De hecho, la celda de la prisión entera apestaba a infierno y mientras Godfrey miraba a su alrededor a esta colección de perdedores, no podía creer que había acabado en un lugar así. Por todas partes a su alrededor había hombres de cada raza y color, de cada esquina del Imperio, todos esclavos del Imperio, ninguno de la raza del Imperio. Todos estaban apiñados en esta celda, de unos quince metros de ancho, todos ellos enfurruñados o caminando de un lado a otro, sabiendo que no les tenían preparado nada bueno.

Godfrey echó un vistazo y vio a Akorth, Fulton, Merek y Ario, todos despiertos, algunos andando de un lado al otro, algunos sentados, ninguno de ellos parecía muy contento. Qué giro tan rápido había dado el destino. No hacía tanto que todos ellos estaban en las calles de Volusia, todos cargados de riquezas y a punto de hacer un trato para salvar a su pueblo. Ahora, aquí estaban todos ellos, prisioneros comunes, incapaces incluso de dormir en un suelo embarrado sin que los agredieran.

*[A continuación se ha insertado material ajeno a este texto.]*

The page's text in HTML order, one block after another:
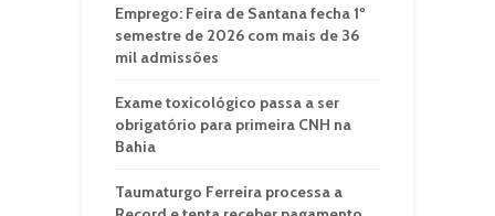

Godfrey se rascó los brazos y vio que algún tipo de insecto le había picado en el suelo lodoso. Se rascaba y rascaba, enojado. Probablemente son pulgas, pensó. O quizás chinches.

Akorth y Fulton parecían incluso más desconcertados que él, con el pelo hecho un desastre, sin afeitar, con ojeras bajo los ojos, ambos parecía que querían otro trago desesperadamente. Merek y Ario, sin embargo, a pesar de su estatura más pequeña y de su menor edad, a pesar de estar rodeados de aquellos curtidos criminales, parecían tranquilos y sin miedo, resueltos, como si se estuvieran tomando todo aquello con calma y preparándose para el siguiente movimiento. De hecho, parecían mucho más serenos que Akorth y Fulton.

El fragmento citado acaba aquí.